この図は、推論の予算(計算リソース)を固定したうえで、Parallel Sampling(並列生成)と Sequential Revision(逐次修正)の割合を調整したときの精度変化を示しています。特に右側のグラフでは、問題の難易度(Easy / Medium / Hard)ごとに、最適な推論戦略のバランスが異なることがはっきりと可視化されています。

  • Easyな問題:

    Sequential Revision のみ(Parallel = 0%)でも高い精度が得られる

    → 少ない試行で十分な正答が可能

  • Mediumな問題:

    SequentialとParallelの中間的なバランスが最適

  • Hardな問題:

    Parallel Sampling を多めに取り入れた構成の方が高い精度を示す

    → 幅広い仮説生成が必要

これはつまり、問題の難易度に応じて「探索の深さと広さの配分」を切り替えることで、同じ計算量の中でも推論効率を最大化できるということを示しています。

この設計方針は、論文中で Compute-Optimal Reasoning と呼ばれています。

限られた推論時間(計算リソース)をどう分配するかを設計することで、「より多く使う」から「賢く使う」へとアプローチを転換する戦略です。

実験結果

本論文では、推論戦略を変えるだけでモデルの精度がどれだけ向上するかを、推論時の計算コスト(FLOPs)を揃えた条件で検証しています。
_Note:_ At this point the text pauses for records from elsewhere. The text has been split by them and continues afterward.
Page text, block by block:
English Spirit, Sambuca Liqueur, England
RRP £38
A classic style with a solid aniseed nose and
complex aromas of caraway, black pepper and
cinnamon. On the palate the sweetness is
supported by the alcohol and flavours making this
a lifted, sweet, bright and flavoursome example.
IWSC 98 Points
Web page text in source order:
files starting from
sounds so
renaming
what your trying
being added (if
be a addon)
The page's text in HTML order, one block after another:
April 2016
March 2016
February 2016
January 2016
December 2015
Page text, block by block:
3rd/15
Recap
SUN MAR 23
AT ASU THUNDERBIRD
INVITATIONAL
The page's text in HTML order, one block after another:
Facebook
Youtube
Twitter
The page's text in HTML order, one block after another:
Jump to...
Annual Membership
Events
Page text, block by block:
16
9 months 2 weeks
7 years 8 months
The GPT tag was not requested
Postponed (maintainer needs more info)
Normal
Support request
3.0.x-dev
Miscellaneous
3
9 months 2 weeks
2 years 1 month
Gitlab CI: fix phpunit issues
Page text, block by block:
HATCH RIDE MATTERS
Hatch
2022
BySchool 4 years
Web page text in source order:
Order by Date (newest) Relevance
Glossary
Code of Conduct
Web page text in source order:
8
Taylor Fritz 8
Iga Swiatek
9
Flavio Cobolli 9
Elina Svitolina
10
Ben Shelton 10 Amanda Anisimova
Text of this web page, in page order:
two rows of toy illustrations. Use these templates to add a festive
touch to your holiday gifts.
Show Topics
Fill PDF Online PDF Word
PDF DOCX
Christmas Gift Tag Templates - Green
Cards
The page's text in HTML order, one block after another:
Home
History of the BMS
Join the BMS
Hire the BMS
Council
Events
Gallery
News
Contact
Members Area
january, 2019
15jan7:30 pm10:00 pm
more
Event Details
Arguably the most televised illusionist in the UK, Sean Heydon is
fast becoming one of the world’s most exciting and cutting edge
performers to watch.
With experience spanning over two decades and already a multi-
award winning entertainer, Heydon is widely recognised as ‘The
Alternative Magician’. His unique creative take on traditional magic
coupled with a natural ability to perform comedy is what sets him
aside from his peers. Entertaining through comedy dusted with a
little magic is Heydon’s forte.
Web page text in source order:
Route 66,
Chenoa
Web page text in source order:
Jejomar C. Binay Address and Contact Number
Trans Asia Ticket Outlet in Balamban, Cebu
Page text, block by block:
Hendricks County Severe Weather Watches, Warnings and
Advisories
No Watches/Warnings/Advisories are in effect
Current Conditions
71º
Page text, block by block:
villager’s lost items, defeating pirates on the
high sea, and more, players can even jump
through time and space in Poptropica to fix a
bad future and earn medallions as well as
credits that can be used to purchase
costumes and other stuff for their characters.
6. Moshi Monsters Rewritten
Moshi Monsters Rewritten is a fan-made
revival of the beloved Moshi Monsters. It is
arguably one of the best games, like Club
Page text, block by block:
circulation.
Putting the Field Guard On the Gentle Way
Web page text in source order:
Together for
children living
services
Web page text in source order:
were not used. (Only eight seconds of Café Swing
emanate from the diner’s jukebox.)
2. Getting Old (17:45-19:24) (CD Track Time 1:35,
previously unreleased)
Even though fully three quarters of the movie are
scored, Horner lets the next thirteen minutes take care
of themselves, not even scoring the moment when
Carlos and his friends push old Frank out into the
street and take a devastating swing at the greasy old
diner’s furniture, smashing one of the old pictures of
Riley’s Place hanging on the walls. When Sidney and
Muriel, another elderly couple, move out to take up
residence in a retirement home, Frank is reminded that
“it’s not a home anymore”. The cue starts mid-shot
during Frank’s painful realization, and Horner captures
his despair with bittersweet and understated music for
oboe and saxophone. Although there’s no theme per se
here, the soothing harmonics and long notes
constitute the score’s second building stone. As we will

評価対象は、並列に複数の答えを生成するParallel Samplingと、1つの答えを段階的に修正していくSequential Revision、およびそのハイブリッド戦略です。

以下の図がその結果を示しています。

左図では、Revisionを重ねるごとに精度が向上し続けており、モデルが自らの出力を段階的に改善できることがわかります。右図では、同じ生成回数でも Sequential戦略の方が一貫して高い精度を出しており、推論の仕方が性能に大きな影響を与えることが示されています。
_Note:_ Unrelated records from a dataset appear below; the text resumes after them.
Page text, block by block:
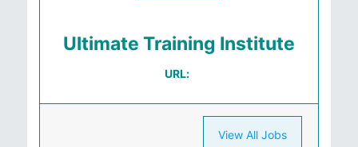
Ultimate Training Institute
URL:
View All Jobs
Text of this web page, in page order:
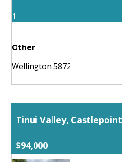
1
Other
Wellington 5872
Tinui Valley, Castlepoint
$94,000
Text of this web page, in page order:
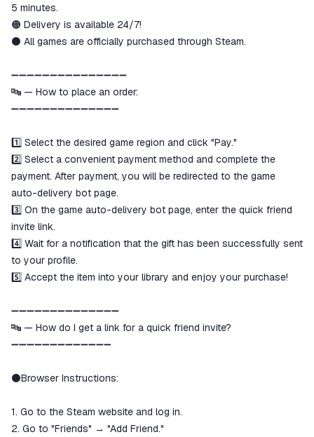
5 minutes.
🟠 Delivery is available 24/7!
⚫️ All games are officially purchased through Steam.
➖➖➖➖➖➖➖➖➖➖➖➖➖➖➖
🔤 — How to place an order:
➖➖➖➖➖➖➖➖➖➖➖➖➖➖
1️⃣ Select the desired game region and click "Pay."
2️⃣ Select a convenient payment method and complete the
payment. After payment, you will be redirected to the game
auto-delivery bot page.
3️⃣ On the game auto-delivery bot page, enter the quick friend
invite link.
4️⃣ Wait for a notification that the gift has been successfully sent
to your profile.
5️⃣ Accept the item into your library and enjoy your purchase!
➖➖➖➖➖➖➖➖➖➖➖➖➖➖
🔤 — How do I get a link for a quick friend invite?
➖➖➖➖➖➖➖➖➖➖➖➖➖
⚫️Browser Instructions:
1. Go to the Steam website and log in.
2. Go to "Friends" → "Add Friend."
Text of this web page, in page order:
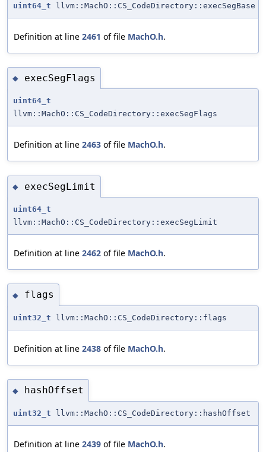
uint64_t llvm::MachO::CS_CodeDirectory::execSegBase
Definition at line 2461 of file MachO.h.
◆ execSegFlags
uint64_t
llvm::MachO::CS_CodeDirectory::execSegFlags
Definition at line 2463 of file MachO.h.
◆ execSegLimit
uint64_t
llvm::MachO::CS_CodeDirectory::execSegLimit
Definition at line 2462 of file MachO.h.
◆ flags
uint32_t llvm::MachO::CS_CodeDirectory::flags
Definition at line 2438 of file MachO.h.
◆ hashOffset
uint32_t llvm::MachO::CS_CodeDirectory::hashOffset
Definition at line 2439 of file MachO.h.
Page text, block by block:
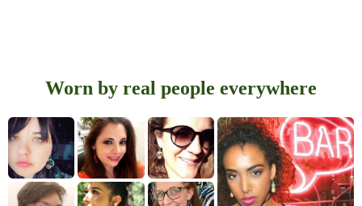
Worn by real people everywhere
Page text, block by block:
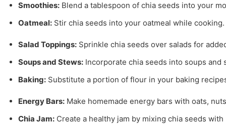
Smoothies: Blend a tablespoon of chia seeds into your
Oatmeal: Stir chia seeds into your oatmeal while
Salad Toppings: Sprinkle chia seeds over salads for
Soups and Stews: Incorporate chia seeds into soups
Baking: Substitute a portion of flour in your baking
Energy Bars: Make homemade energy bars with oats,
Chia Jam: Create a healthy jam by mixing chia seeds
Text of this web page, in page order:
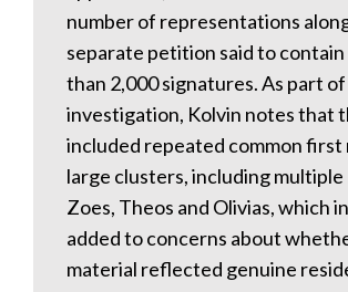
number of representations
separate petition said to contain
than 2,000 signatures. As part of
investigation, Kolvin notes that
included repeated common first
large clusters, including multiple
Zoes, Theos and Olivias, which
added to concerns about
material reflected genuine
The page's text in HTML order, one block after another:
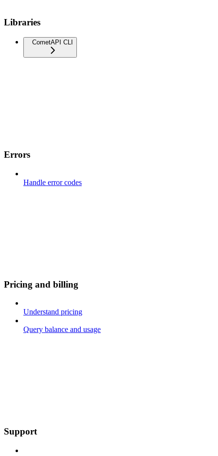
Libraries
CometAPI CLI
Errors
Handle error codes
Pricing and billing
Understand pricing
Query balance and usage
Support
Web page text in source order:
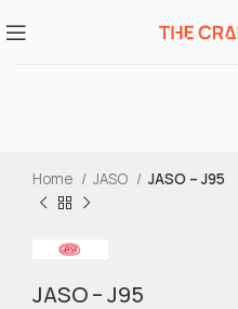
Home JASO JASO – J95
JASO – J95
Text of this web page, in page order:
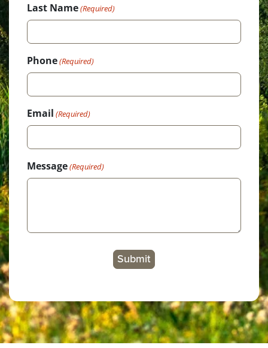
Last Name(Required)
Phone(Required)
Email (Required)
Message(Required)
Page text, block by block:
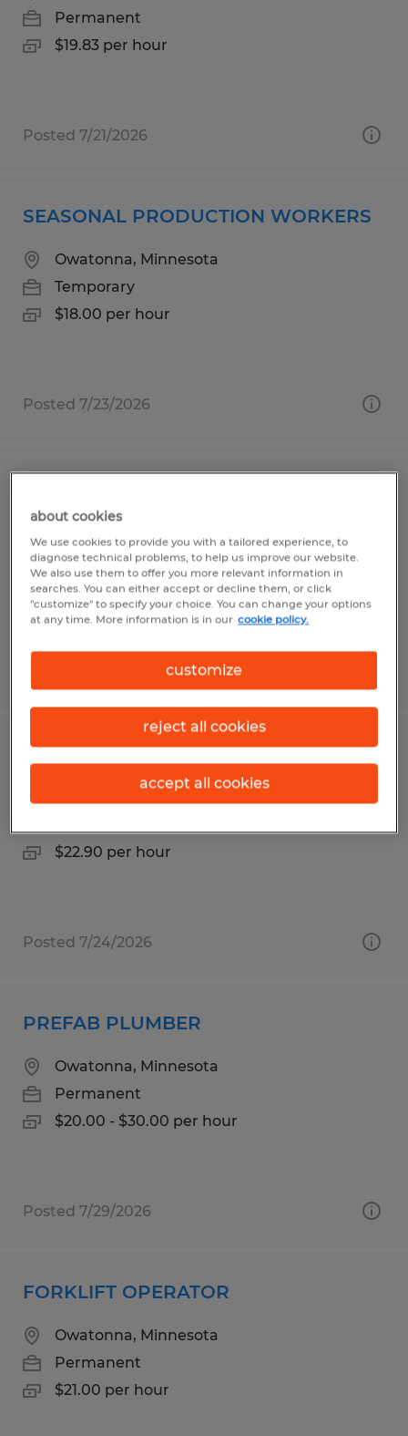
Permanent
$19.83 per hour
Posted 7/21/2026
SEASONAL PRODUCTION WORKERS
Owatonna, Minnesota
Temporary
$18.00 per hour
Posted 7/23/2026
ENVIRONMENT
Owatonna, Minnesota
Permanent
$23.00 per hour
LINE OPERATOR
Owatonna, Minnesota
$22.90 per hour
Posted 7/24/2026
PREFAB PLUMBER
Owatonna, Minnesota
Permanent
$20.00 - $30.00 per hour
Posted 7/29/2026
FORKLIFT OPERATOR
Owatonna, Minnesota
Permanent
$21.00 per hour
about cookies
We use cookies to provide you with a tailored experience, to
diagnose technical problems, to help us improve our website.
We also use them to offer you more relevant information in
searches. You can either accept or decline them, or click
"customize" to specify your choice. You can change your options
at any time. More information is in our cookie policy.
customize
reject all cookies
accept all cookies

この結果は、モデルのサイズを変えずに「どう考えさせるか」を設計することで、精度を効率的に高められることを定量的に裏づけており、本論文の主張する Compute-Optimal Reasoning の有効性を強く支持するものです。

まとめと展望

本記事では、OpenAIのo系モデルに代表される「Reasoningモデル」の設計思想を理解する手がかりとして、推論アルゴリズムに関する研究「Scaling LLM Test-Time Compute Optimally can be More Effective than Scaling Model Parameters」を紹介してきました。

本論文の最大の貢献は、モデルの性能を引き出すためには、ただパラメータを増やすのではなく、推論時の計算資源の使い方=“どう考えさせるか”の設計が極めて重要であるという視点を、実証的に提示した点にあります。
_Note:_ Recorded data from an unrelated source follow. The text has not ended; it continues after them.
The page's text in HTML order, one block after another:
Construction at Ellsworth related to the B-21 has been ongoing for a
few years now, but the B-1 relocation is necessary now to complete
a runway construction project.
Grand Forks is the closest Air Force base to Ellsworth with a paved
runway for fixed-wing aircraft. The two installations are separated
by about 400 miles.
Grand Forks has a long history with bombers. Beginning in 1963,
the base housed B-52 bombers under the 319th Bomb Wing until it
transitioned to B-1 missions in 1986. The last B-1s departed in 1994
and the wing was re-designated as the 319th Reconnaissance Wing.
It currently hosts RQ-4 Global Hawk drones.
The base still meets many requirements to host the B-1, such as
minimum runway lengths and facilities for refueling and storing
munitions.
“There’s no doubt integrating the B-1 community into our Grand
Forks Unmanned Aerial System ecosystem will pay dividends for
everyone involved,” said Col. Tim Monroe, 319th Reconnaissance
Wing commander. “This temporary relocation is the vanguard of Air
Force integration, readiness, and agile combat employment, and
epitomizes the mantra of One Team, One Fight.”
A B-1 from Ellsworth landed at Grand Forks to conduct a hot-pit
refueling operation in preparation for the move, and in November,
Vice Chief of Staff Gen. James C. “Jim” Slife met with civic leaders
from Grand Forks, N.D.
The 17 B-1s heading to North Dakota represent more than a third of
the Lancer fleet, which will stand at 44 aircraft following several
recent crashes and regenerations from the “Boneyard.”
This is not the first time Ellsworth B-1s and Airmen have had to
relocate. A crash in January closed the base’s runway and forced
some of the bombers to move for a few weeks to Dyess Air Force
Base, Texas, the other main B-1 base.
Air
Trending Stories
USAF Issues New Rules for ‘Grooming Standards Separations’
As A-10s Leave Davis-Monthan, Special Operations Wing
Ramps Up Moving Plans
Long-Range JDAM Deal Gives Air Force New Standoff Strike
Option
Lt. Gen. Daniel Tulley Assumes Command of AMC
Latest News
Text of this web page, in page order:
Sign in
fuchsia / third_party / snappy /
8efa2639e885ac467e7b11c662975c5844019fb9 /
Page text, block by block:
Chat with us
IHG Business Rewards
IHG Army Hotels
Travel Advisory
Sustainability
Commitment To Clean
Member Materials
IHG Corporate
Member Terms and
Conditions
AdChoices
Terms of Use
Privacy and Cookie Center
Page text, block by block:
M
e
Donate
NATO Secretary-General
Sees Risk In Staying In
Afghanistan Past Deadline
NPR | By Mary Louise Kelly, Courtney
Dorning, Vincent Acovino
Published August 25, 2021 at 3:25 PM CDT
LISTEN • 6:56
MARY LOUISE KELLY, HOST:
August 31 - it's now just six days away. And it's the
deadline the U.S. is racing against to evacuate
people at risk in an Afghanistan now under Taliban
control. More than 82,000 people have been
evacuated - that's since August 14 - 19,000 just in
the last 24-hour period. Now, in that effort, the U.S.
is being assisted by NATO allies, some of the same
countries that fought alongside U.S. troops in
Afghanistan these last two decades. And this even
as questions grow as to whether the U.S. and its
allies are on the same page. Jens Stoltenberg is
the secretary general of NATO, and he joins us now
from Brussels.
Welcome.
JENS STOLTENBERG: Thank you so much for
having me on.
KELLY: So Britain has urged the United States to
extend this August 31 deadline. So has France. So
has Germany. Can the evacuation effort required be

  • ProposerとVerifierによる推論の分離
  • 問題の難易度に応じた動的な戦略の切り替え
  • FLOPs一定下でも大幅な精度改善が可能であることの実験的検証

これらの知見は、今後のLLM開発において「大きくする」以外の道、つまり小さくても賢くする設計への可能性を開くものです。OpenAIのGPT-o3やGPT-4oのようなモデルが「推論に強い」と評される背景には、こうした設計思想の実装があるのかもしれません。

今後、Reasoning能力を軸にしたLLMの評価や設計がより体系的に発展していくことが期待されます。